The aim is to minimize deviations from the master protocol as new arms are introduced.
Estimators#
With multiple hypotheses, pre-specification of how each estimand will be estimated is important.
The statistical analysis plan must detail primary and interim analysis plans.
Pairwise comparisons between intervention arms and the control are common.
Sample size calculations should ensure adequate power and control of type I error for each comparison.
New arms should generally have the same recruitment target as initial arms for their primary comparison.
Interim Analysis Plans#
Careful planning of interim analyses (frequency, timing, outcomes, decision rules for adaptations) is essential.
Frequent interim analyses, if not managed properly, can increase the risk of false findings.
For platform trials allowing early stopping for superiority, controlling potential inflation in false positive rates is critical.
The timing of interim analyses is key; very early analyses with small datasets can lead to erroneous decisions.
An adequate “burn-in” period is necessary to collect sufficient data before the first interim evaluation.
Using intermediate outcomes can be efficient for screening but depends on their strong association with the primary outcome.
Decision rules for dropping or graduating arms can be frequentist or Bayesian; no default exists, as each trial has unique features and goals.
These rules are typically pre-specified before patient enrollment or activation of a new sub-study.
Active Number of Interventions#
Pre-specifying a maximum number of concurrently active arms is advisable for operational feasibility.
More active arms increase trial management complexity and can lead to recruitment challenges.
The number of active arms may change over time.
If control arm data are from a period outside the active recruitment for a new arm, the validity of including these older data must be carefully considered due to potential temporal variability.
Allocation#
The allocation ratio between intervention and control groups is important, particularly for primary control comparisons.
Statistical power can sometimes be improved by allocating more participants to the control group.
While too few in the control can reduce power, adaptive designs like response adaptive randomization (shifting allocation to more promising arms) can offer ethical advantages.
For primary analysis against the control, maintaining adequate control allocation is crucial; overall control allocation can be minimized even with response adaptive randomization among experimental arms.
Response adaptive randomization is not a defining characteristic of all platform trials.
Introduction of New Interventions#
Adding new interventions requires evaluating scientific merit, mechanism, safety, administration ease, and cost.
An independent working group often reviews proposals for new interventions.
Platform trials may use pre-specified criteria to grade which types of interventions are added.
Industry partnerships might be involved, necessitating clarity on data collection, sharing, and financial support for the new comparison.

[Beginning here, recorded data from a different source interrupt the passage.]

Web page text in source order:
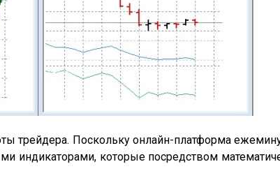
трейдера. Поскольку онлайн-платформа
индикаторами, которые посредством
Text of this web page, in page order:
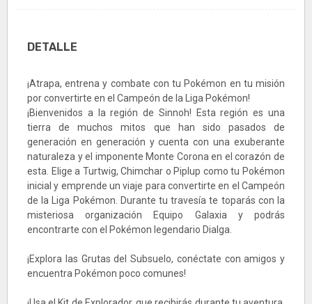
DETALLE
¡Atrapa, entrena y combate con tu Pokémon en tu misión
por convertirte en el Campeón de la Liga Pokémon!
¡Bienvenidos a la región de Sinnoh! Esta región es una
tierra de muchos mitos que han sido pasados de
generación en generación y cuenta con una exuberante
naturaleza y el imponente Monte Corona en el corazón de
esta. Elige a Turtwig, Chimchar o Piplup como tu Pokémon
inicial y emprende un viaje para convertirte en el Campeón
de la Liga Pokémon. Durante tu travesía te toparás con la
misteriosa organización Equipo Galaxia y podrás
encontrarte con el Pokémon legendario Dialga.
¡Explora las Grutas del Subsuelo, conéctate con amigos y
encuentra Pokémon poco comunes!
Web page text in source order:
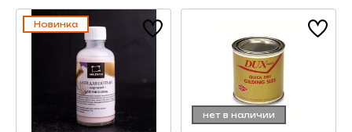
Новинка
нет в наличии
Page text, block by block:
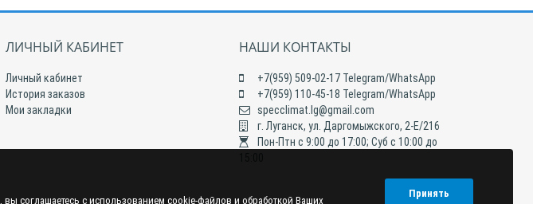
ЛИЧНЫЙ КАБИНЕТ
Личный кабинет
История заказов
Мои закладки
НАШИ КОНТАКТЫ
+7(959) 509-02-17 Telegram/WhatsApp
+7(959) 110-45-18 Telegram/WhatsApp
specclimat.lg@gmail.com
г. Луганск, ул. Даргомыжского, 2-Е/216
Пон-Птн с 9:00 до 17:00; Суб с 10:00 до
соглашаетесь с использованием cookie-файлов и обработкой Ваших
Принять

Use of Non-Concurrent Control Data#
In platform trials, interventions may start and end at different times, leading to a mix of concurrent and non-concurrent controls for new interventions.

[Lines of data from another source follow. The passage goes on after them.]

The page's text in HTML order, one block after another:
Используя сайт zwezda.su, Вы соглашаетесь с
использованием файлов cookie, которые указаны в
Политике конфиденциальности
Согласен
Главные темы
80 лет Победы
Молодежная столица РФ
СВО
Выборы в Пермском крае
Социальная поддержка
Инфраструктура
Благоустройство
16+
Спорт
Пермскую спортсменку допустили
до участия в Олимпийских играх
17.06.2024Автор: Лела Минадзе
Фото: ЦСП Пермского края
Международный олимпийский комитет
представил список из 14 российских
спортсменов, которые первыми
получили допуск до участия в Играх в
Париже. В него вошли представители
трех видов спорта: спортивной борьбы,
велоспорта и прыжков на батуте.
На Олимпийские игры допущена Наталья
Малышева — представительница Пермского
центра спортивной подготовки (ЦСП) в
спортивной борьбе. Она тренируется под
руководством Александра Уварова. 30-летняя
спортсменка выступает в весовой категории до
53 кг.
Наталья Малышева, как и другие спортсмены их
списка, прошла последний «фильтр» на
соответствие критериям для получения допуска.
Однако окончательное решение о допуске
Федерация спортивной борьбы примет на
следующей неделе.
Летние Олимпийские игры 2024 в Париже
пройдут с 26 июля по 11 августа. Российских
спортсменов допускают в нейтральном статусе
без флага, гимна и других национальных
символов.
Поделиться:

Disease characteristics and populations can change over time, making prognostic balance challenging with non-concurrent controls.

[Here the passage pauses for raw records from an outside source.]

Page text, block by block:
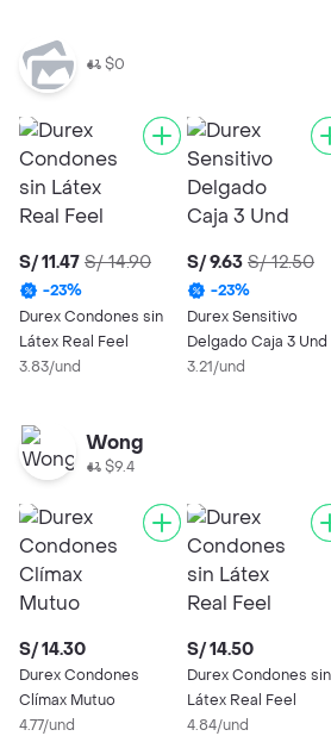
$0
S/ 11.47 S/ 14.90
-23%
Durex Condones sin
Látex Real Feel
3.83/und
S/ 9.63 S/ 12.50
-23%
Durex Sensitivo
Delgado Caja 3 Und
3.21/und
Wong
$9.4
S/ 14.30
Durex Condones
Clímax Mutuo
4.77/und
S/ 14.50
Durex Condones sin
Látex Real Feel
4.84/und

While concurrent controls are ideal, all trial data (concurrent and non-concurrent) can be used for primary analysis, but sensitivity analyses with only concurrent data are vital for transparency.
Statistical methods like dynamic borrowing can account for temporal variations in the control group.
Communication and Unanticipated Changes#
Protocols should pre-specify plans for disseminating trial results.
Given the long-term nature, scientific questions may evolve.
Updating the control arm based on internal trial findings of superiority is ethical; updates based on external discoveries can be complex.
Platform trials should plan for secondary analyses of their rich, standardized data.
Conducting additional simulations as more data become available can validate or refine initial planning assumptions.